Aradan geçen yarım saatin ardından Paspal elinde 2 büyük siyah poşetle çarşının dışına doğru adımını attı. Poşetlerin içinde kırmızı, siyah, beyaz renkte her bedenden dantelli, dantelsiz iç çamaşırları vardı. Malum, Paspal’ın asıl mesleği bu değildi. Zaten bir insanın asıl mesleğinin pazarda iç çamaşırı satmak olması garipti. Serbest bir meslek olarak adlandırmak daha yerindeydi. Bu işe Paspal pek de isteyerek başlamamıştı esasında. Kurduğu tezgah, sattığı çamaşırlar hep Emin’indi. Emin pek istemese de geçirmek zorunda kaldığı ameliyat yüzünden – ki bu ameliyat kendisine çarpan arabanın bir bacağını kendisinden ayırması sebebiyle gerçeklemiş bir ameliyattı – pazarda iç çamaşırı satmaya en azından bir süre ara vermek zorunda kalmıştı. Veysel’in yanında takılan Paspal içinse ilk bakışta hiç de çekiciliği olmayan bu iş arkadaşının durumu sebebiyle mecburi bir sevimlilik almak durumundaydı. Hem pazarda bir şeyler satan insanların havanın ışımasıyla birlikte kurmak zorunda oldukları tezgahın başında içtikleri çayın verdiği sıcaklık diğer çayların sıcaklıklarından çok farklıydı ve Paspal için de saçma da olsa bu da pazarda olmak için bir sebepti. Metin ve o garip bir şekilde telefona bakıp heyecanlanan çırakla tanışmasının asıl sebepleri bunlardı.
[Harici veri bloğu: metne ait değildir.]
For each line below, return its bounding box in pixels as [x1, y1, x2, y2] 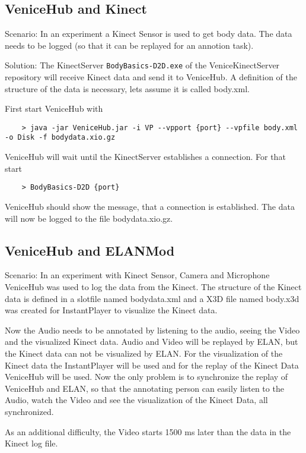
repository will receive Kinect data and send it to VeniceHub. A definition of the [5, 71, 298, 83]
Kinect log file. [5, 437, 58, 449]
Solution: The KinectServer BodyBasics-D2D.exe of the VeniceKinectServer [5, 59, 280, 71]
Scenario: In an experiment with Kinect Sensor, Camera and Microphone [5, 269, 270, 281]
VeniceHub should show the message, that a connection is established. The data [5, 200, 295, 212]
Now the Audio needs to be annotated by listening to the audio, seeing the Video [5, 323, 300, 336]
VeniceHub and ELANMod [5, 241, 175, 259]
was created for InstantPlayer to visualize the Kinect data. [5, 304, 218, 316]
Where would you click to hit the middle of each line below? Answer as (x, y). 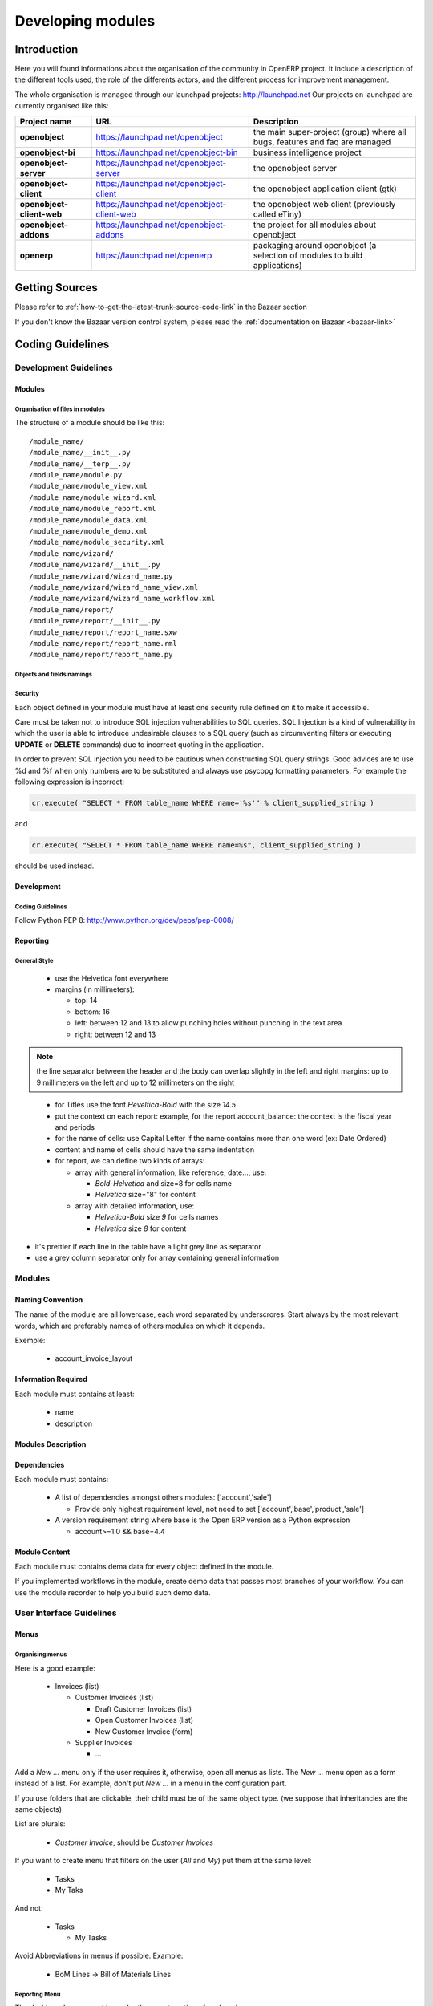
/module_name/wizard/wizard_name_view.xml (114, 587)
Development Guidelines (64, 367)
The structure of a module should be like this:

Paspal bir adamın peşinden yine zihninde o an canlanan bir ismi söyleyerek koşmak istedi fakat iki elindeki kötümser görünümlü poşetler onu bu fikrinden caydırdı. Poşetin birini yere koyup ağzına bir Lark attı. Lark’ı durduğu yerde içmeyi seven Paspal üşüdüğünden dolayı bu zevkinden de vazgeçmeliydi. Lark’ı kenarına yapıştırıcı sürmüş gibi ağzına sol çapraza bakacak şekilde yerleştirdi. Elleri dolu olduğundan Lark’ı bitene kadar oradan geri alamayacaktı. Çevredeki insanlara bakmaya ve onları mümkün olduğunca dinlemeye çalışarak yürümeye devam etti. Karşıt yönlere gittiği insanların ağızlarından çıkan kelimelerden sadece birkaçını yakalayabiliyor olsa da cümlelerde üç nokta konulmuş yerler bırakmak hoşuna gitmediğinden boşlukları kendisi tamamlıyor ve kendi tamamladığı cümleler üzerinden o insanlar hakkında fikirler ediniyordu. Gerçi soğuk havada insanlar dışarıda pek gezinmediğinden, Paspal kış mevsiminin en azından bu yönünü sevmiyordu. Yanından tam olarak genç gibi görünen ama pek de genç olmadığı kıyafetlerinden dolayı düşünülebilecek biri parça parça bir iki laf etti. Paspal birkaç saniye sonra bunun akşamları havanın erken kararmasıyla alakalı bir şeyler olduğunu zihninde tamamladı. Şimdi Paspal’ın bu gencin hayatı üzerine fikirler üretmesi gerekirdi ama Paspal bir zamandır hatırlamak istediği fakat her seferinde ucunu kaçırdığı bir anıya yaklaştığını hissetti. Kalbinde hafif bir hızlanma hissetti ve dudakları istemsiz olarak bir şeyler fısıldamaya başladı.

“Boynum dik sevgilim
Boynum dik
Boynum dik sevgilim
Lambalarınki eğik”

Paspal ellerindekileri yere bırakıp bir kenara çekildi. Az önce bir an önce elinden kaçıp kurtulmak istediği soğuğa kendi kendine teslim oldu. Soğuğun boynundan, paçalarından ve belinden hızla vücudunu sarması için kendisini adeta zorluyordu. Bunun aksine vücudunda kolay karşılaşılamayacak bir sıcaklık yükseliyordu. Paspal eski bir fotoğrafa bakar gibi eskimişliğiyle yüzleşti.